Fleet returns 500 error after carve request timeout.
Fleet version: v4.41.1 osquery version 5.11.0
💥 Actual behavior
When osquery sends carve blocks, Fleet validates that blocks are received in the correct order. Generally, this works smoothly as osquery always sends the blocks sequentially.
When a customer attempted to carve log files in order to diagnose connectivity issues in fleetd, Fleet began to generate alerts for 500 errors for the osquery/block endpoint.
This was the error in Fleet (with varying values for id):
{"carve_id":180600,"component":"http","err":"validate carve block: block_id does not match expected block (1): 4"}
When reviewing incoming traffic from affected hosts, each of these errors was preceded by a request that failed due to a client timeout.
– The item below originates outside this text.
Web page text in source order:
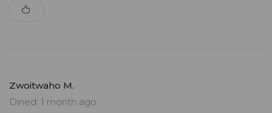
Zwoitwaho M.
Dined: 1 month ago

I found this osquery ticket, indicating that the carver will continue to send requests regardless of previous failures:
https://github.com/osquery/osquery/issues/6742
In reviewing the implementation, this still seems to be the case:
https://github.com/osquery/osquery/blob/2bd7e8660881b2863811a04e34f8ff3d2d748a3d/osquery/carver/carver.cpp#L334
If this is expected behavior for osquery, Fleet should not return a 500 error when carve blocks are not sent in order.
🧑💻 Steps to reproduce
- TODO
- TODO
🕯️ More info (optional)
N/A
@ksatter We will assume that the fix is to replace the 500 with 4xx. The root-cause should be fixed in osquery core but it looks like an old bug that does not get attention.
100% in agreement
Carve blocks out of sync, Fleet's calm response brings peace, Errors no longer speak.
Carve without worry, Order shifts, Fleet stays serene, Clear path in the clouds.